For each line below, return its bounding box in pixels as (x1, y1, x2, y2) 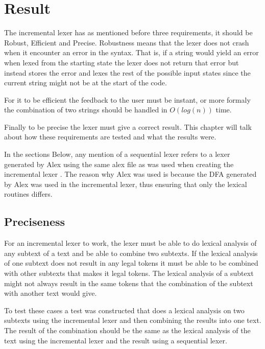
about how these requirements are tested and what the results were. (4, 131, 216, 142)
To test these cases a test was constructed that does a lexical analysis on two (4, 305, 245, 315)
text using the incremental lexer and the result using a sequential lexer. (4, 335, 227, 345)
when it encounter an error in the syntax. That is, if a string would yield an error (4, 47, 259, 58)
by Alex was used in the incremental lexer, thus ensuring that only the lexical (4, 178, 247, 189)
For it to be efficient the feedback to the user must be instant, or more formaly (4, 94, 251, 105)
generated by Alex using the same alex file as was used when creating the (4, 158, 234, 169)
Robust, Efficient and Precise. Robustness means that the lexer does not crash (4, 37, 249, 48)

^^^^^^^^^^^^^^^^

■ **YOUR TASK**: If a line of the records above holds the word "does", show it.

■ **WRITTEN SOLUTION**:
To test these cases a test was constructed that does a lexical analysis on two (4, 305, 245, 315)
Robust, Efficient and Precise. Robustness means that the lexer does not crash (4, 37, 249, 48)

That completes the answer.